Work request: Please copy the last part of the entries exactly: the line that has "krn - runtime" and every line up to and including the end, nothing more.

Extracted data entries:

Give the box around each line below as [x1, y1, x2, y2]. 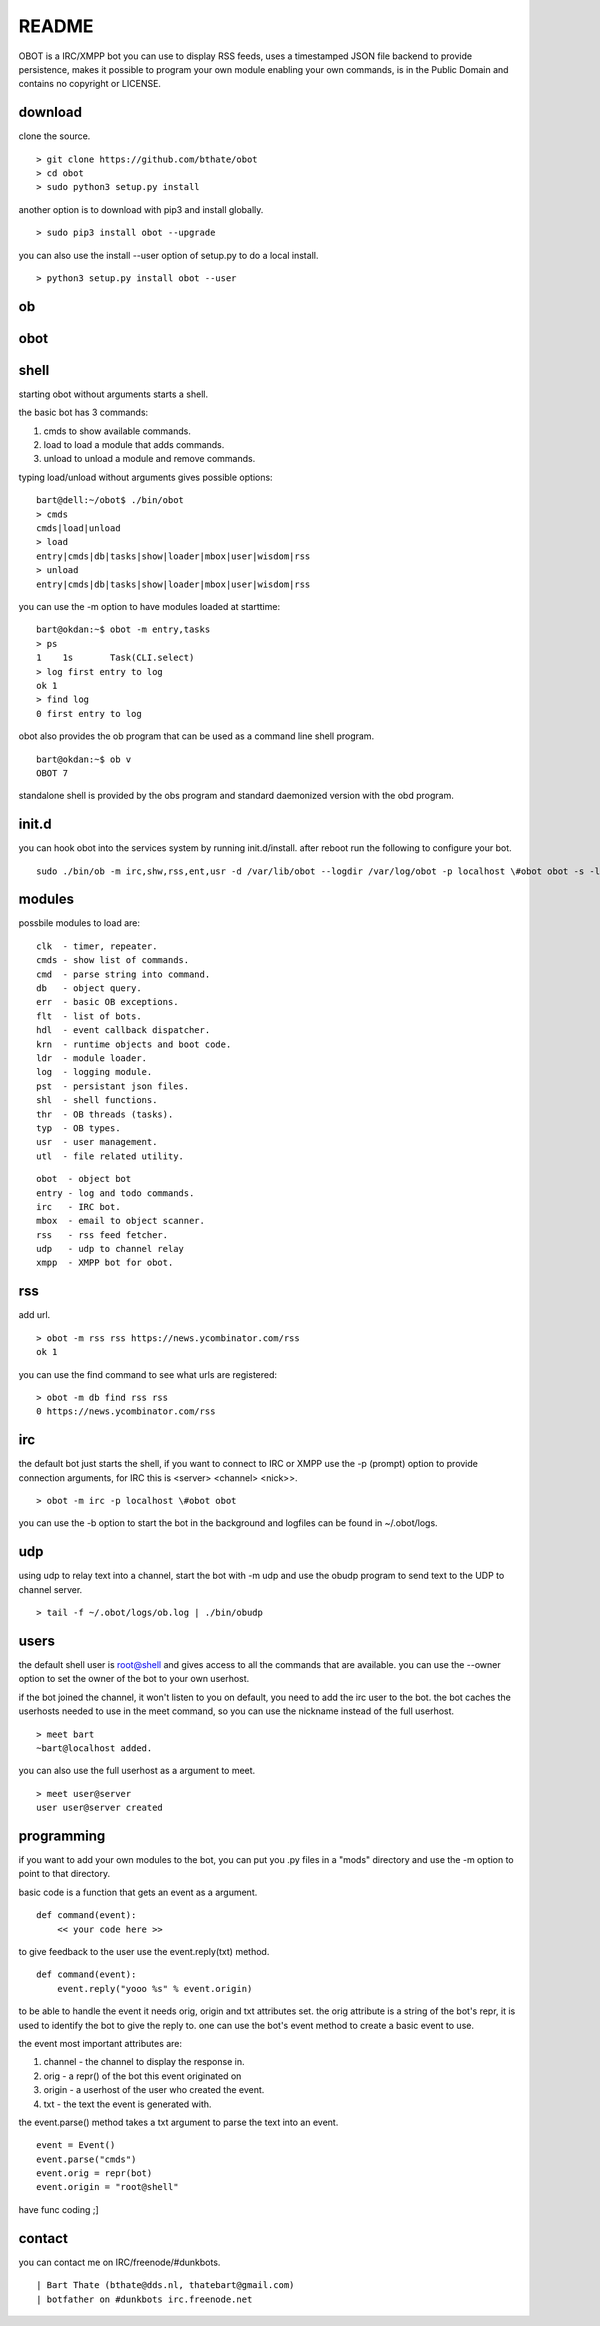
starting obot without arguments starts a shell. [18, 388, 209, 400]
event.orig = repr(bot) [36, 2168, 153, 2179]
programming [18, 1827, 106, 1844]
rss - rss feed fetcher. [36, 1229, 169, 1240]
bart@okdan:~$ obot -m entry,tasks [36, 624, 211, 635]
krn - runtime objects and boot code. [36, 1038, 232, 1050]
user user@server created [36, 1802, 164, 1814]
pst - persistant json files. [36, 1080, 190, 1092]

Exercise result:
krn - runtime objects and boot code. [36, 1038, 232, 1050]
user user@server created [36, 1802, 164, 1814]
pst - persistant json files. [36, 1080, 190, 1092]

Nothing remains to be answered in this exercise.